Notes from Tokyo: Tempura Tenko
This is not the Tokyo of Lost in Translation, with its towering buidings, neon skyline and efficient transportation. This is the Tokyo of your dreams, a tiny restaurant on an alley lined with charming old-fashioned houses.
Inside, the chef sits, surrounded by his guests, an actor on a stage as he performs an ancient food ritual, pulling one pristine piece of crisply fried food out of the bubbling pot in front of him, and then another. Each is perfectly cooked, completely grease-free, and each morsel speaks with its own voice.
It is a long, langorous, gracious meal. The chef's mother pours sake, brings dipping sauces, an acolyte in service of the dining experience. Before the performance itself begins, she sets a plate of sashimi before you, perfect buri (large yellowtail), sweet, cold, rich.
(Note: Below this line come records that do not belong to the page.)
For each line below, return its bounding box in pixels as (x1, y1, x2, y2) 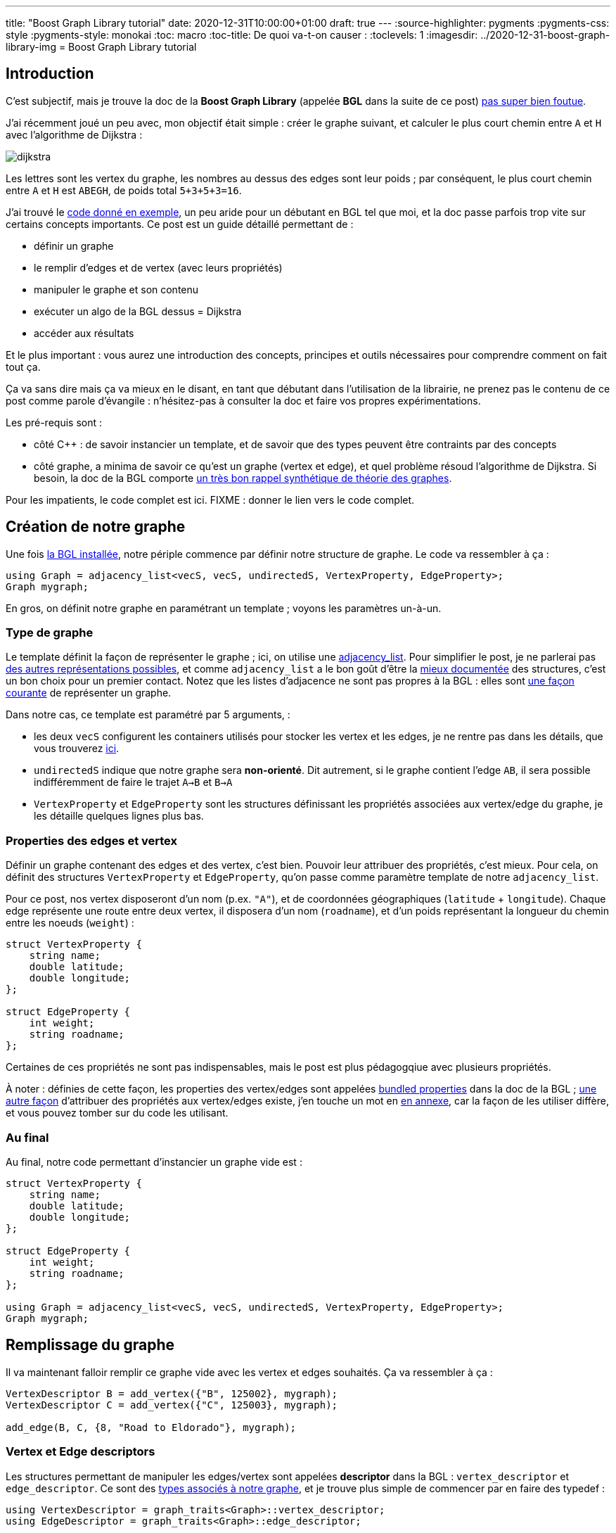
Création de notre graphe (6, 518, 186, 536)
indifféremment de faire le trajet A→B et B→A (34, 776, 233, 789)
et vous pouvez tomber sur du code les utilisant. (6, 1107, 229, 1119)
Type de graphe (6, 625, 94, 640)
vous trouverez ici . (34, 742, 120, 755)
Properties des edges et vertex (6, 833, 178, 848)
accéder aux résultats (34, 326, 134, 339)
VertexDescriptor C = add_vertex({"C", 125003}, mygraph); (6, 1399, 338, 1411)
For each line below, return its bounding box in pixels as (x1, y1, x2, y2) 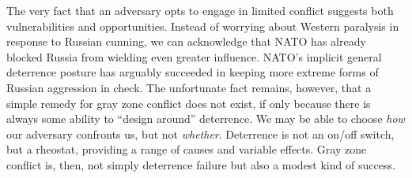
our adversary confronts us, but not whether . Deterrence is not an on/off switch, (6, 125, 395, 142)
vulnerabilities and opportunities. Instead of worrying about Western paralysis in (6, 17, 399, 34)
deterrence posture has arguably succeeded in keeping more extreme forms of (6, 64, 379, 80)
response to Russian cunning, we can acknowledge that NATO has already (6, 33, 366, 50)
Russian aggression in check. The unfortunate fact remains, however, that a (6, 79, 372, 95)
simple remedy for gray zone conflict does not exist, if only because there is (6, 95, 371, 111)
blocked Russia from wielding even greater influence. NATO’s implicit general (6, 48, 382, 65)
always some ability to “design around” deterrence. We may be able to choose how (6, 110, 405, 127)
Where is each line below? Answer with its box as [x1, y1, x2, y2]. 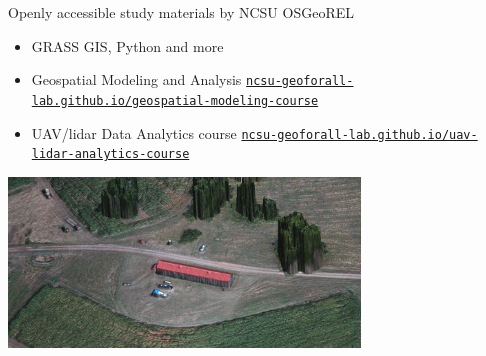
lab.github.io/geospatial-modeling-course [31, 93, 319, 108]
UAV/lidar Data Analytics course [31, 122, 237, 143]
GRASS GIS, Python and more [31, 35, 224, 56]
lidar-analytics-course [31, 147, 190, 162]
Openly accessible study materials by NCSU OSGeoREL [8, 2, 354, 22]
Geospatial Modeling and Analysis [31, 69, 242, 90]
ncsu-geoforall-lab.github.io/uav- [241, 127, 478, 142]

And then the show begins as chef Hitoshi Arai takes his seat and begins to cook.
A few highlights, among many:
Sweet, tiny fried shrimp, which put every other version I've ever tasted to shame.
Tiny crabs, all crackle and crunch.
Cured squid: funky, intense, a flavor that stops you in your tracks and resonates in your mouth.
Got milt? Yes indeed. A substance unlike any other: imagine a custard contained in a cloud, something soft, tender, gentle. Think of tofu, of an almost melted marshmallow. The flavor: rather sweetbread like. Wonderful stuff, this fish sperm.
Ginko nuts. In season now. Soft. Subtle. Irresistible.
Fried fresh ginger. The perfect palate cleanser.
This melon has ruined melon for me forever. I've never tasted any fruit so perfect.
Ice cold. Juicy. Fragrant. Pure. It reminded me of what Durrell said of olives: "A taste as old as cold water."